4 Real-time dynamic programming

Real-time dynamic programming (RTDP) is a on-policy, trajectory-sampling version of value-iteration DP. This is DP value iteration, but with the updates distributed according to the on-policy distribution. As such, it is a form of asynchronous DP.

In general, finding an optimal policy with on-policy trajectory-sampling control method (e.g. Sarsa) requires visiting all state action pairs infinitely many times in the limit. This is true for RTDP as well, but there are certain types of problems for which RTDP is guaranteed to find ann optimal partial policy without visiting all states infinitely often. This is an advantage for problems with very large state sets.

5 Decision-time planning

The type of planning we have considered so far is the improvement of a policy or value function based on simulated experience. This is not focussed on interaction with the environment and is called background planning.

An alternative type of planning, decision time planning, is the search (sometimes many actions deep) of possible future trajectories given the current state.

5.1 Heuristic search

In heuristic search, for each state encountered, a large tree of possible continuations is considered. The approximate value function is applied to the leaf nodes and then backed up toward the current state at the root. The backing up within the search tree is just the same as in the expected updates with maxes discussed throughout this book. The backing up stops at the state (action nodes for the current state). Once the backed-up values of these nodes are computed, the best of them is chosen as the current action, and then all backed-up values are discarded.

5.2 Rollout Algorithm

Rollout algorithms are decision-time planning algorithms based on Monte Carlo control applied to simulated trajectories that all begin at the current environment state. Rollout algorithms start in a given state, then estimate the value of the state by averaging simulated returns from that state after following a given policy, called the rollout policy. The action with the highest estimated value is selected and the process is repeated. This is useful when one knows a policy but needs to average over some stochasticity in the environment.

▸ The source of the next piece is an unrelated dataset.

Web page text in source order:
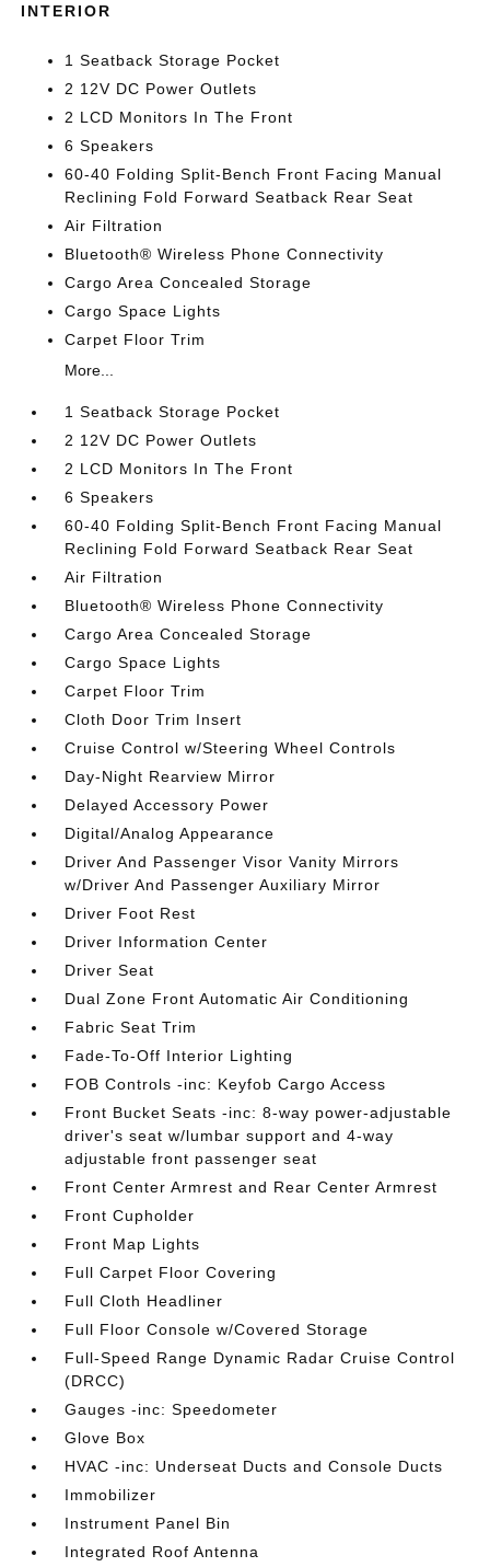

5.3 Monte carlo tree search (MCTS)

Monte-Carlo Tree Search (MCTS) is a successful example of decision time planning. It is a rollout algorithm that accumulates value estimates from the Monte Carlo simulations in order to guide the search. A variant of MCTS was used in AlphaGo.

A basic version of MCTS follows the following steps, starting at the current state:

Selection: Starting at the root node, a tree policy based on action-values attached to the edges of the tree (that balances exploration and exploitation) traverses the tree to select a leaf node.
Expansion: On some iterations (depending on the implementation), the tree is expanded from the selected leaf node by adding one of more child nodes reached from the selected node via unexplored actions.
Simulation: From the selected node, or from one if its newly added child nodes (if any), simulation of a complete episode is run with actions selected by the rollout policy. The result is a Monte Carlo trial with actions selected first by the tree policy and beyond the tree by the rollout policy.
Backup: The return generated by the simulated episode is backed up to update, or to initialise, the action values attached to the edges of the tree traversed by the tree policy in this iteration of MCTS. No values are saved for the states and actions visited by the rollout policy beyond the tree.

The figure below illustrates this process. MCTS executes this process iteratively, starting at the current state, until no more time is left or computational resources are exhausted. An action is then taken based on some statistics in the tree (e.g. largest action-value or most visited node). After the environment transitions to a new state, MCTS is run again, sometimes starting with a tree of a single root node representing the new state, but often starting with a tree containing any descendants of this node left over from the tree constructed by the previous execution of MCTS; all the remaining nodes are discarded, along with the action values associated with them.